Construct a field of 9 elements – construct the addition and multiplication tables. Begin with polynomials having coefficients $0$, $1$, and $2$ (integers modulo $3$) and use the modulus $X^2+X+2$

I really am not sure what its asking. I know how to do the multiple and addition of a field of $9$ but not sure about the rest at all.

Any help? Or even a similar example? Help me understand. Thanks!

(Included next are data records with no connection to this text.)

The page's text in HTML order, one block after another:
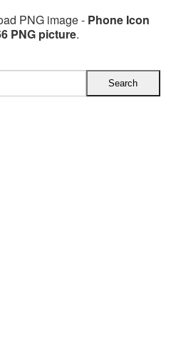
PNG image - Phone Icon
PNG picture.
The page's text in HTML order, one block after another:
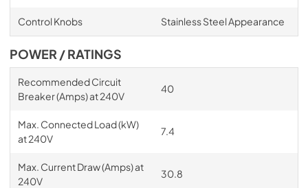
Control Knobs Stainless Steel Appearance
POWER / RATINGS
Recommended Circuit
Breaker (Amps) at 240V
40
Max. Connected Load (kW)
at 240V
7.4
Max. Current Draw (Amps) at
240V
30.8
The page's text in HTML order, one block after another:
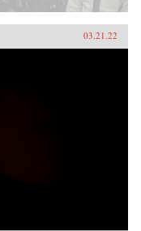
03.21.22
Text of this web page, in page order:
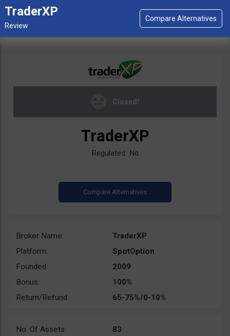
TraderXP
Closed!
TraderXP
Regulated: No
Broker Name:
TraderXP
Platform:
SpotOption
Founded:
2009
Bonus:
100%
Return/Refund:
65-75%/0-10%
No. Of Assets:
83
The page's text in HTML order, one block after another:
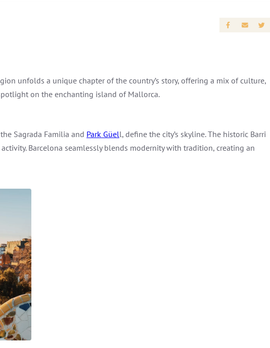
unfolds a unique chapter of the country’s story, offering a mix of culture,
on the enchanting island of Mallorca.
Sagrada Familia and Park Güell, define the city’s skyline. The historic Barri
Barcelona seamlessly blends modernity with tradition, creating an
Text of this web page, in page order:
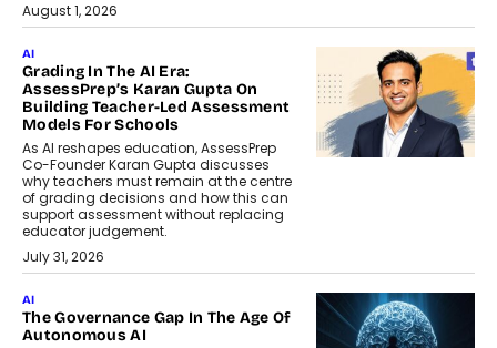
August 1, 2026
AI
Grading In The AI Era:
AssessPrep’s Karan Gupta On
Building Teacher-Led Assessment
Models For Schools
As AI reshapes education, AssessPrep
Co-Founder Karan Gupta discusses
why teachers must remain at the centre
of grading decisions and how this can
support assessment without replacing
educator judgement.
July 31, 2026
AI
The Governance Gap In The Age Of
Autonomous AI
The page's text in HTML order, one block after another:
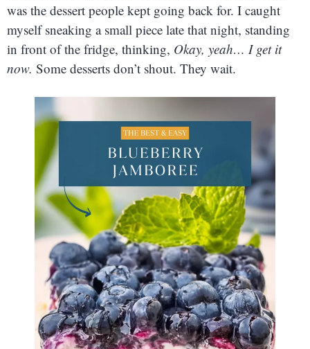
was the dessert people kept going back for. I caught
myself sneaking a small piece late that night, standing
in front of the fridge, thinking, Okay, yeah… I get it
now. Some desserts don’t shout. They wait.
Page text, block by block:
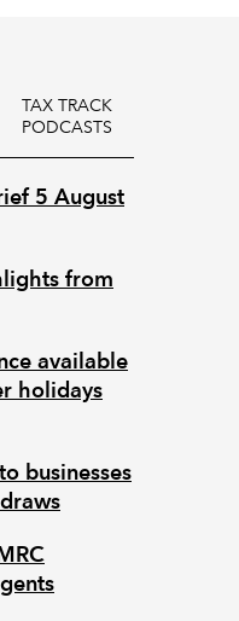
TAX TRACK
PODCASTS
5 August
from
available
holidays
businesses
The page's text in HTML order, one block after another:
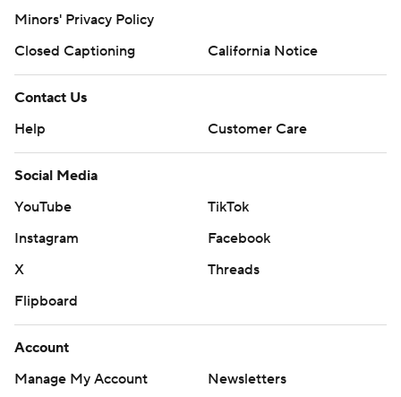
Minors' Privacy Policy
Closed Captioning
California Notice
Contact Us
Help
Customer Care
Social Media
YouTube
TikTok
Instagram
Facebook
X
Threads
Flipboard
Account
Manage My Account
Newsletters
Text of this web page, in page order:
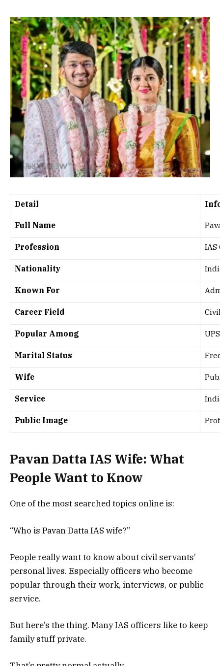
Detail
Full Name
Profession IAS
Nationality
Known For
Career Field
Popular Among
Marital Status
Wife
Service
Public Image
Pavan Datta IAS Wife: What
People Want to Know
One of the most searched topics online is:
“Who is Pavan Datta IAS wife?”
People really want to know about civil servants’
personal lives. Especially officers who become
popular through their work, interviews, or public
service.
But here’s the thing. Many IAS officers like to keep
family stuff private.
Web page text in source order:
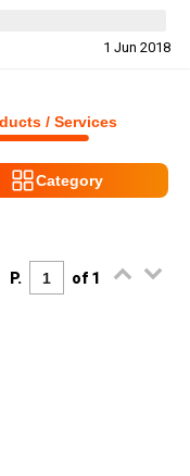
1 Jun 2018
/ Services
Category
P. of 1
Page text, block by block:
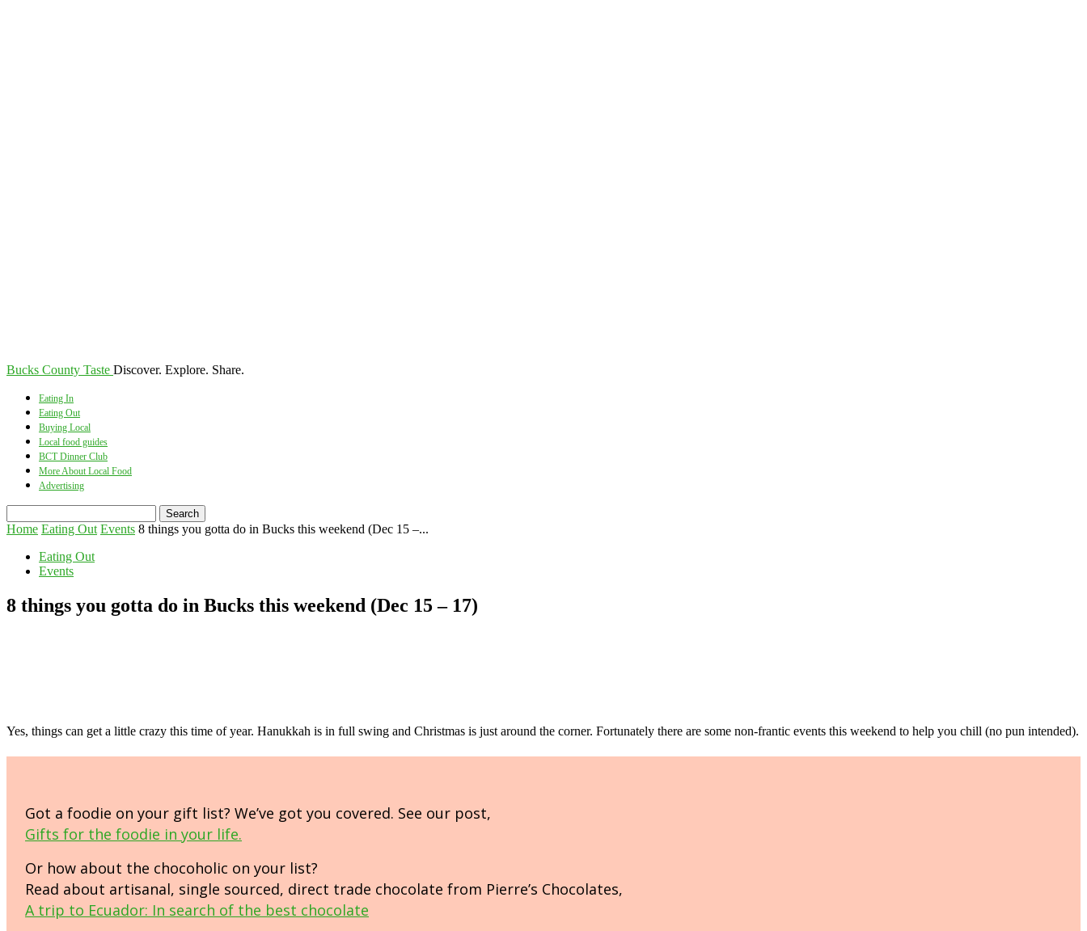
Bucks County Taste Discover. Explore. Share.
Eating In
Eating Out
Buying Local
Local food guides
BCT Dinner Club
More About Local Food
Advertising
Home Eating Out Events 8 things you gotta do in Bucks this weekend (Dec 15 –...
Eating Out
Events
8 things you gotta do in Bucks this weekend (Dec 15 – 17)
Yes, things can get a little crazy this time of year. Hanukkah is in full swing and Christmas is just around the corner. Fortunately there are some non-frantic events this weekend to help you chill (no pun intended).
Got a foodie on your gift list? We’ve got you covered. See our post,
Gifts for the foodie in your life.
Or how about the chocoholic on your list?
Read about artisanal, single sourced, direct trade chocolate from Pierre’s Chocolates,
A trip to Ecuador: In search of the best chocolate
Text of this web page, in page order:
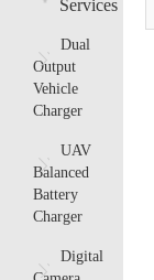
Services
Dual
Output
Vehicle
Charger
UAV
Balanced
Battery
Charger
Digital
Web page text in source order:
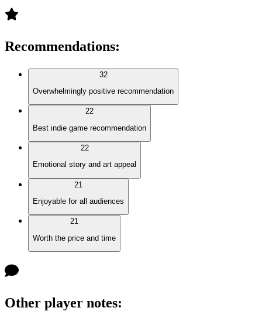
Recommendations:
32
Overwhelmingly positive recommendation
22
Best indie game recommendation
22
Emotional story and art appeal
21
Enjoyable for all audiences
21
Worth the price and time
Other player notes:
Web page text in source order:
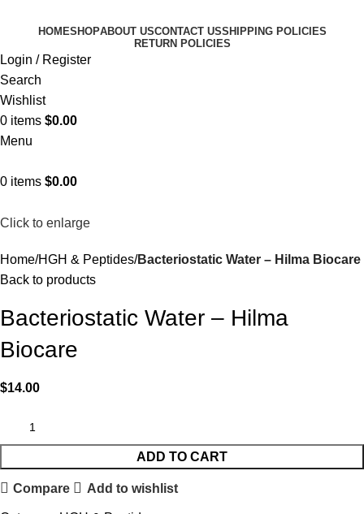
HOMESHOPABOUT USCONTACT USSHIPPING POLICIES
RETURN POLICIES
Login / Register
Search
Wishlist
0 items $0.00
Menu
0 items $0.00
Click to enlarge
Home HGH & Peptides Bacteriostatic Water – Hilma Biocare
Back to products
Bacteriostatic Water – Hilma
Biocare
$14.00
ADD TO CART
Compare Add to wishlist
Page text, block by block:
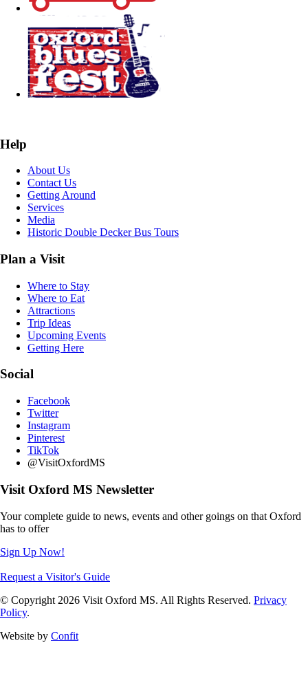
Help
About Us
Contact Us
Getting Around
Services
Media
Historic Double Decker Bus Tours
Plan a Visit
Where to Stay
Where to Eat
Attractions
Trip Ideas
Upcoming Events
Getting Here
Social
Facebook
Twitter
Instagram
Pinterest
TikTok
@VisitOxfordMS
Visit Oxford MS Newsletter
Your complete guide to news, events and other goings on that Oxford
has to offer
Sign Up Now!
Request a Visitor's Guide
© Copyright 2026 Visit Oxford MS. All Rights Reserved. Privacy
Policy.
Website by Confit
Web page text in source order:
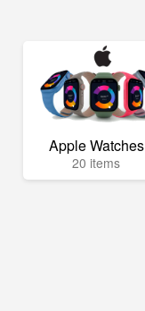
Apple Watches
20 items
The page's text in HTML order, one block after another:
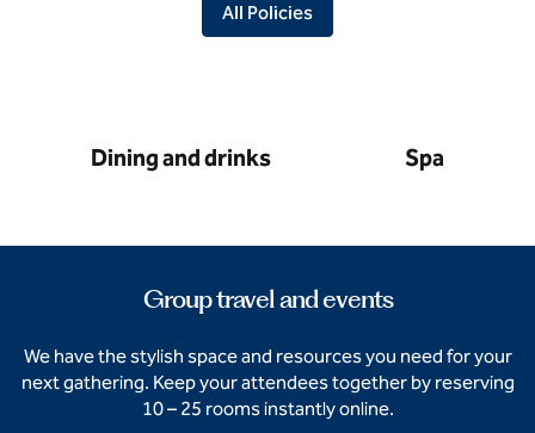
All Policies
Dining and drinks Spa
Group travel and events
We have the stylish space and resources you need for your
next gathering. Keep your attendees together by reserving
10 – 25 rooms instantly online.
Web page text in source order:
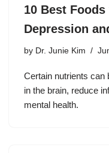
10 Best
Depression
by Dr. Junie Kim
Certain nutrients can
in the brain, reduce
mental health.
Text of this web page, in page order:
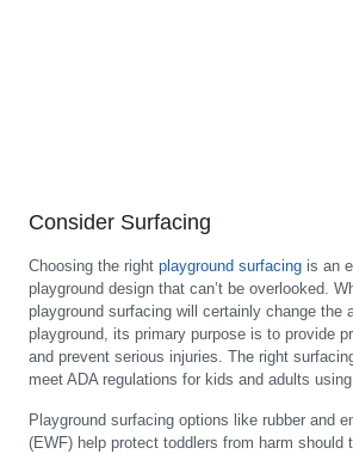
Consider Surfacing
Choosing the right playground surfacing is an
playground design that can’t be overlooked.
playground surfacing will certainly change the
playground, its primary purpose is to provide
and prevent serious injuries. The right
meet ADA regulations for kids and adults
Playground surfacing options like rubber and
(EWF) help protect toddlers from harm should
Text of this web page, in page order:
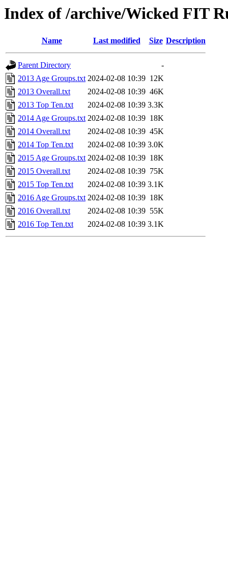
Index of /archive/Wicked FIT
Name Last modified Size Description
Parent Directory
-
2013 Age Groups.txt 2024-02-08 10:39 12K
2013 Overall.txt
2024-02-08 10:39 46K
2013 Top Ten.txt
2024-02-08 10:39 3.3K
2014 Age Groups.txt 2024-02-08 10:39 18K
2014 Overall.txt
2024-02-08 10:39 45K
2014 Top Ten.txt
2024-02-08 10:39 3.0K
2015 Age Groups.txt 2024-02-08 10:39 18K
2015 Overall.txt
2024-02-08 10:39 75K
2015 Top Ten.txt
2024-02-08 10:39 3.1K
2016 Age Groups.txt 2024-02-08 10:39 18K
2016 Overall.txt
2024-02-08 10:39 55K
2016 Top Ten.txt
2024-02-08 10:39 3.1K
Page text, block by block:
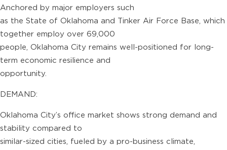
Anchored by major employers such
as the State of Oklahoma and Tinker Air Force Base, which
together employ over 69,000
people, Oklahoma City remains well-positioned for long-
term economic resilience and
opportunity.
DEMAND:
Oklahoma City’s office market shows strong demand and
stability compared to
similar-sized cities, fueled by a pro-business climate,
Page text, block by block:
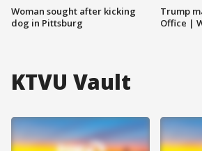
Woman sought after kicking
dog in Pittsburg
Trump
Office |
KTVU Vault
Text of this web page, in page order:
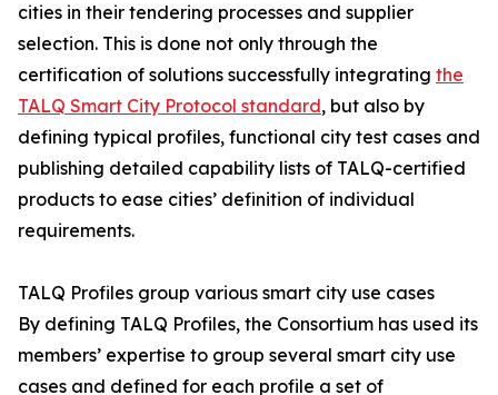
cities in their tendering processes and supplier
selection. This is done not only through the
certification of solutions successfully integrating the
TALQ Smart City Protocol standard, but also by
defining typical profiles, functional city test cases and
publishing detailed capability lists of TALQ-certified
products to ease cities’ definition of individual
requirements.
TALQ Profiles group various smart city use cases
By defining TALQ Profiles, the Consortium has used its
members’ expertise to group several smart city use
cases and defined for each profile a set of
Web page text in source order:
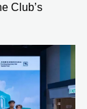
Club’s
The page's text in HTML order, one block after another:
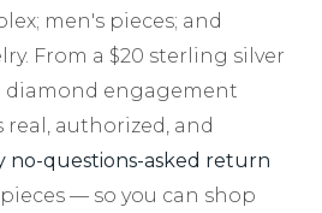
men's pieces; and
From a $20 sterling silver
diamond engagement
real, authorized, and
no-questions-asked return
— so you can shop
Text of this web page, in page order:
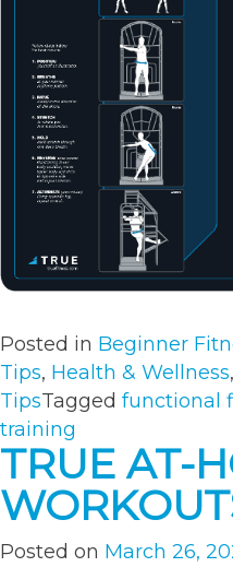
Posted in Beginner
Tips, Health & Wellness,
TipsTagged functional
training
TRUE AT-
Posted on March 26,
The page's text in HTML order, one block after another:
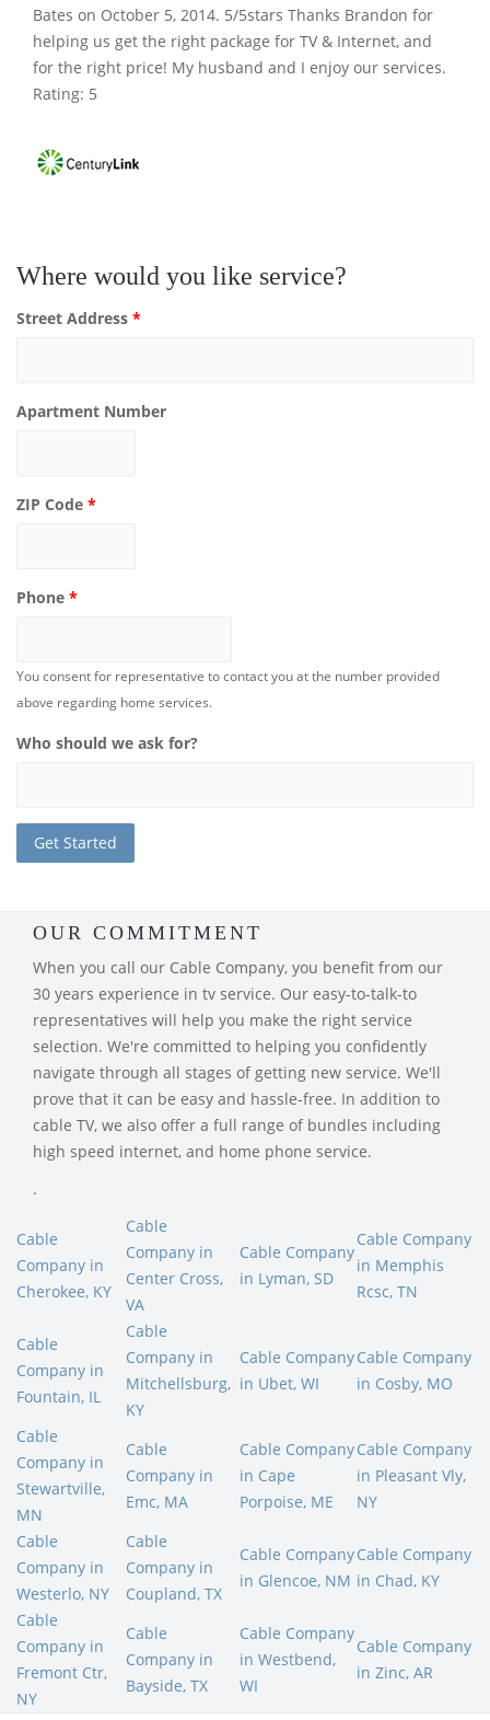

Am I being asked to mod the addition and multiplication tables by $\ X^2+X+2 \quad (8) \ $? Am I supposed to write out all possible polynomials with modulo $3$ coefficients and $\mathrm{mod} \ X^2+X+1$?

Make no sense to me.

  • $\begingroup$ I think the question is asking you for the splitting field of the polynomial $x^{2}+x+1$ over $\mathbb{Z}_{3}$. It should have 9 elements. $\endgroup$ Nov 26, 2013 at 5:35
  • 2
    $\begingroup$ Something is wrong. In the field of three elements $+1=-2$, so $$x^2+x+1=x^2-2x+1=(x-1)^2$$ is not irreducible!? Thus the quotient ring $\Bbb{F}_3[x]/\langle x^2+x+1\rangle$ is not a field. $\endgroup$ Nov 26, 2013 at 5:51
  • $\begingroup$ Sorry it suppsed to be X^2+X+2 $\endgroup$
    – user111532
    Nov 26, 2013 at 22:14
  • $\begingroup$ Does that make it make sense? I'm still clueless $\endgroup$
    – user111532
    Nov 26, 2013 at 22:15
  • $\begingroup$ Yes, that will fix the problem. $\endgroup$ Nov 27, 2013 at 12:56

1 Answer 1


Since $x^2+x+2=0$ it follows that also $x^2=-x-2\equiv 2x+1$ since working mod 3. The elements of the field are only the nine linear terms $ax+b$ where each of $a,b$ can be independently any of $0,1,2$ giving the desired total of $9$ elements. Addition is no problem since the overflow can be done componentwise, e.g. $2x+2+x+0=3x+2=0x+2.$

For multiplication you use the above $x^2=2x+1$ when needed, for example $$(2x+1)\cdot (x+2)=2x^2+5x+2=2x^2+2x+2,\tag{1}$$ since $5=2$ mod 3, and now put in $2x+1$ for the $x^2$ so that $2x^2=4x+2=x+2$ replaces the $2x^2$ term in $(1)$, so it comes out $(x+2)+2x+2=3x+4=3x+1=0x+1.$

Other multiplications are similar, using the $x^2=2x+1$ as needed.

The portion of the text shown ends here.